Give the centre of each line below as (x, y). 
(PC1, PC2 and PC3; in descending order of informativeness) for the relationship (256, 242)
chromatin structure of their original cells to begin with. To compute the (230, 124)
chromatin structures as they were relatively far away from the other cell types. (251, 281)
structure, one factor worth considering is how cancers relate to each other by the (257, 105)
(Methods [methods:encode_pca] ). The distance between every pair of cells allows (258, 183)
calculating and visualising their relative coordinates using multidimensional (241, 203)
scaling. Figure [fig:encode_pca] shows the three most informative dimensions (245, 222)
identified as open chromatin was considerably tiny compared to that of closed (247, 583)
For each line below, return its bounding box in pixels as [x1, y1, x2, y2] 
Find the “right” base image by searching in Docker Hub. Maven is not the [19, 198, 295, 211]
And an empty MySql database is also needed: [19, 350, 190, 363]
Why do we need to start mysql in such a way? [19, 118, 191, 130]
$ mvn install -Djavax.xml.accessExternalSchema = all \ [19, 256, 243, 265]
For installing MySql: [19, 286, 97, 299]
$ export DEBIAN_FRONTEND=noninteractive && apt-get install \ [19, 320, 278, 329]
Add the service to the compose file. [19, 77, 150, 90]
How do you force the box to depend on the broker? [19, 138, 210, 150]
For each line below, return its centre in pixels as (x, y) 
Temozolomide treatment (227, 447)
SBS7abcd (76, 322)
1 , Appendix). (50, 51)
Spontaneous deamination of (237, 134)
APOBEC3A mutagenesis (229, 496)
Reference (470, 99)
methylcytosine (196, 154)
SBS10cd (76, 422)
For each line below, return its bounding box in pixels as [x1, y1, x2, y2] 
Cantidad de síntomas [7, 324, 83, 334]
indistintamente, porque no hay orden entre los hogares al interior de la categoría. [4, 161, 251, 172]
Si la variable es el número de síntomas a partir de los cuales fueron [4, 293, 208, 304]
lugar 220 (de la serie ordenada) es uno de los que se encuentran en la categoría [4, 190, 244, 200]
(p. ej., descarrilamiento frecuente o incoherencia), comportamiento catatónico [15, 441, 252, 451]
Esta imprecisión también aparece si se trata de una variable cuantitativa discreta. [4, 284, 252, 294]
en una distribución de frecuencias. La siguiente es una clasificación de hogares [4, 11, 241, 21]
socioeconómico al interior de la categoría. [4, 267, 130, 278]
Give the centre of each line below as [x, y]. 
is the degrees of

━━━━━━━━━━━━━━━━━━━━

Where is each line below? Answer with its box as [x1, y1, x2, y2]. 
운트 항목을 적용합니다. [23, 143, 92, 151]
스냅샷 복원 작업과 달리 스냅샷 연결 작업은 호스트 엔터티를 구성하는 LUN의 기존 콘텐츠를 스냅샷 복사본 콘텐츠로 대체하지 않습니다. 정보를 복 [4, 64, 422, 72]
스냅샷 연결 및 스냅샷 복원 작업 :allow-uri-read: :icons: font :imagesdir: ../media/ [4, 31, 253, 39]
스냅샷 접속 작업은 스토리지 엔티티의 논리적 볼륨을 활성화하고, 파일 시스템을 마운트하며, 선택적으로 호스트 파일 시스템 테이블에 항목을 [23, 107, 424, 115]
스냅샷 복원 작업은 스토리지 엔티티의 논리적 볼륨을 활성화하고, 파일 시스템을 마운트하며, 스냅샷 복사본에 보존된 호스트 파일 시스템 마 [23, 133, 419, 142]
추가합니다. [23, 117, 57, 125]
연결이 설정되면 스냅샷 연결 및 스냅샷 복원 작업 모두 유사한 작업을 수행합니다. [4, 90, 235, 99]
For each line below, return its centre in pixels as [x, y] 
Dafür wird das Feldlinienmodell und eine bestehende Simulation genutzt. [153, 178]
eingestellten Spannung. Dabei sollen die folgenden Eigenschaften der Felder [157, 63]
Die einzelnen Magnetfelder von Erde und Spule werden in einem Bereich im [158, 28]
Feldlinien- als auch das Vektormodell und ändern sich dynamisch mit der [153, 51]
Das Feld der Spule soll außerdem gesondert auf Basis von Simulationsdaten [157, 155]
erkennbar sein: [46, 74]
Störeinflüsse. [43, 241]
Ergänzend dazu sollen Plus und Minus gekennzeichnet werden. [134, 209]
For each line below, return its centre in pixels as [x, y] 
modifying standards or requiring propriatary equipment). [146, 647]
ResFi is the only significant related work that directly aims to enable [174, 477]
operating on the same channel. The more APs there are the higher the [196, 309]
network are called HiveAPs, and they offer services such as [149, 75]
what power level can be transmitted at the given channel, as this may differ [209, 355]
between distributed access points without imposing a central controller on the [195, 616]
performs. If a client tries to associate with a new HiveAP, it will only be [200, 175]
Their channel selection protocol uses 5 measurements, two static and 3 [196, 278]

━━━━━━━━━━━━━━━━━━━━

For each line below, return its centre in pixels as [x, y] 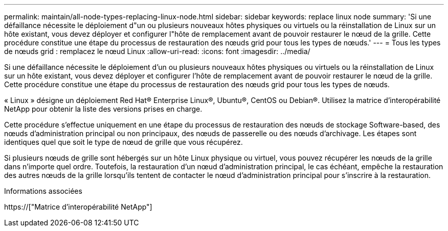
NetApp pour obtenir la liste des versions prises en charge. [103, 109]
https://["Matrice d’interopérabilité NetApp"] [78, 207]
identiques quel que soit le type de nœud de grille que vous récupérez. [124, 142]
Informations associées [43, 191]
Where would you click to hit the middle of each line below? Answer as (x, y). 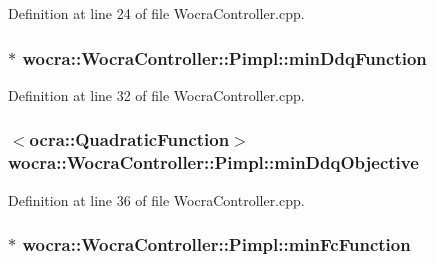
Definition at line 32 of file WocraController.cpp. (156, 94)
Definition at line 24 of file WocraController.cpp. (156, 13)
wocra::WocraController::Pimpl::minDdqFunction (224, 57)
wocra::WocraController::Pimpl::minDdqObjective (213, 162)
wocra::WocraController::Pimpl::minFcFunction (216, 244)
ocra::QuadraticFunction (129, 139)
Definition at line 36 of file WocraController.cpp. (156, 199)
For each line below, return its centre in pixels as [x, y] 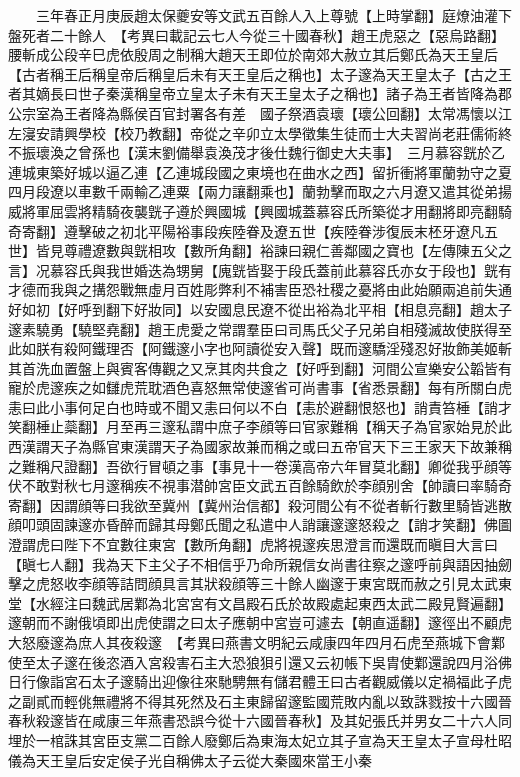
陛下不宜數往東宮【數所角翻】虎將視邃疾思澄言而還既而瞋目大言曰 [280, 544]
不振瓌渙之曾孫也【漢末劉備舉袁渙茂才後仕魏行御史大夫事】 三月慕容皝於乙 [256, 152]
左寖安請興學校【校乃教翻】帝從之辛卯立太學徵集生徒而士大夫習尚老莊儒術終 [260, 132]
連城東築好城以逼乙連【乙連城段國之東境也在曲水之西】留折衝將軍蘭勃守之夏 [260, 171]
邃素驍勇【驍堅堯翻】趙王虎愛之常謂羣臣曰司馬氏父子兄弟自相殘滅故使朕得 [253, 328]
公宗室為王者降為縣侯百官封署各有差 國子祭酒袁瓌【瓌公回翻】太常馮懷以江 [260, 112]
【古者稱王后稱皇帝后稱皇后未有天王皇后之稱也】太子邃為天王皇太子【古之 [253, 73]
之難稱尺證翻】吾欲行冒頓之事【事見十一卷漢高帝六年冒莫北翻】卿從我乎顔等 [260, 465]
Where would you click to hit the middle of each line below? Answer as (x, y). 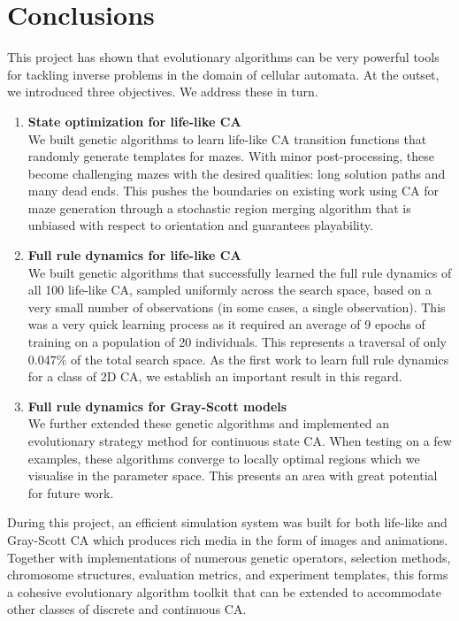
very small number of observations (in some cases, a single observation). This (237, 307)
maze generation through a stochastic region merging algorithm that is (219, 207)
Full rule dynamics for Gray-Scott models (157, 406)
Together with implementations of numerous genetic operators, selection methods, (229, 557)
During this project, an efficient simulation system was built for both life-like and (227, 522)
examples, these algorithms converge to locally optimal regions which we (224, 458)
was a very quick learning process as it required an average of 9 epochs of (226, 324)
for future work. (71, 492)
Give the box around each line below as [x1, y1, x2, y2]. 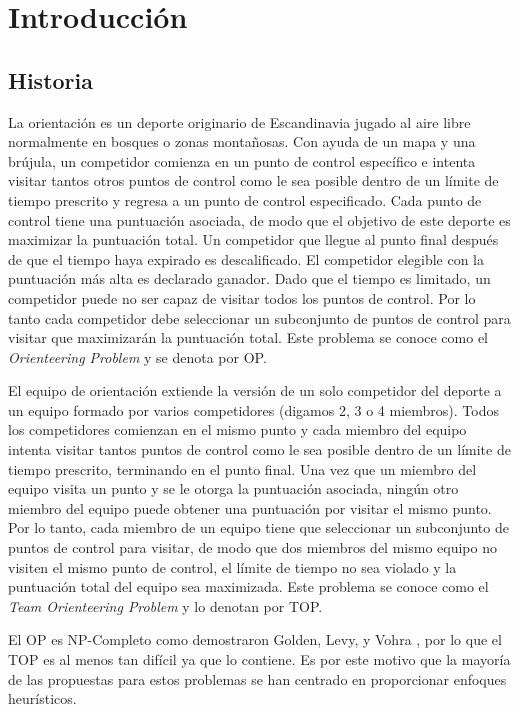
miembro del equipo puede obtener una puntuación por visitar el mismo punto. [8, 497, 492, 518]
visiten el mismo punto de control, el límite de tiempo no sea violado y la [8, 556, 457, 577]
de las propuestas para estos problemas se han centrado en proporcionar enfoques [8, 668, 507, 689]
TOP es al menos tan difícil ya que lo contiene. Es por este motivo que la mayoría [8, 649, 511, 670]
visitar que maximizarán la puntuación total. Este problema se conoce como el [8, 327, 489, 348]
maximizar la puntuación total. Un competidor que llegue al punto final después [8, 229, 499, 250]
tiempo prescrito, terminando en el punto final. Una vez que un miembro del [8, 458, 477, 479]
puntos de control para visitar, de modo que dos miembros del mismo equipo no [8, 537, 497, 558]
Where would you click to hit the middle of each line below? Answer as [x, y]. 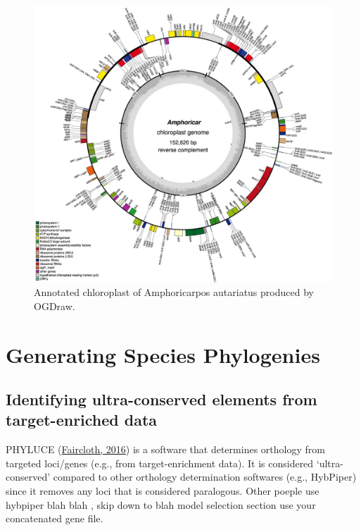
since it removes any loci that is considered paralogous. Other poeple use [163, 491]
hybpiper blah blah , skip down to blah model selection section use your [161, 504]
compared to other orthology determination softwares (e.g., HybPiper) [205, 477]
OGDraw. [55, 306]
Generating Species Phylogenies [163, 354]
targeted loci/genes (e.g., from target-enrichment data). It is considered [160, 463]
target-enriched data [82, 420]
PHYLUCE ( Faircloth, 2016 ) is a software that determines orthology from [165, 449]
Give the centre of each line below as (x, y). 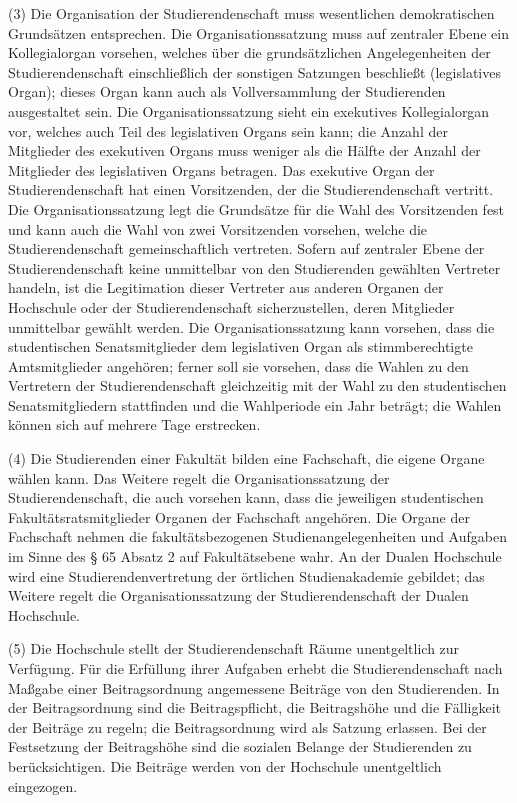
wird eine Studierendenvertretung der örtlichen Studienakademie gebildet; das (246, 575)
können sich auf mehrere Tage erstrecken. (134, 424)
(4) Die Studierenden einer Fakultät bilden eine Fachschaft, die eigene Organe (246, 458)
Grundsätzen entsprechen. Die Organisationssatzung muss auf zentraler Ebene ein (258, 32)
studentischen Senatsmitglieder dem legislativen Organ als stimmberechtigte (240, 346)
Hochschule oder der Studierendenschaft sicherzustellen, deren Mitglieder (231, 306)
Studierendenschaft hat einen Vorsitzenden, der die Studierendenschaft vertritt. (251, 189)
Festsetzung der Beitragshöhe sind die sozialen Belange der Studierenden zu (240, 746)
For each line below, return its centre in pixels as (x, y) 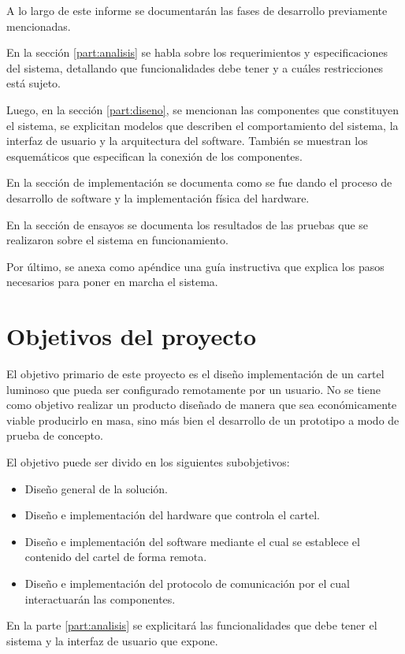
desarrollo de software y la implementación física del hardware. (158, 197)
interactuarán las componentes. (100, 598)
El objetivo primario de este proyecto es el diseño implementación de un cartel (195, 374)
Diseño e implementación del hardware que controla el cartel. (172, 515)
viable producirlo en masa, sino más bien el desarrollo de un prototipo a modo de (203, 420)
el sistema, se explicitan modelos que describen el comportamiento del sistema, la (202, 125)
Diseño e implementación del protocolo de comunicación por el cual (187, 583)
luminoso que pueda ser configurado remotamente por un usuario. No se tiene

━━━━━━━━━━━━━━━━━━━━

• **Task instructions**
Give back precisely the lines above that start at the line containing "chromatin structures as" and end at the line containing "scaling. Figure [fig:encode_pca]", inclusive. No other lines belong in the output.

• **Response for this exercise**
chromatin structures as they were relatively far away from the other cell types. (251, 281)
structure, one factor worth considering is how cancers relate to each other by the (257, 105)
(Methods [methods:encode_pca] ). The distance between every pair of cells allows (258, 183)
calculating and visualising their relative coordinates using multidimensional (241, 203)
scaling. Figure [fig:encode_pca] shows the three most informative dimensions (245, 222)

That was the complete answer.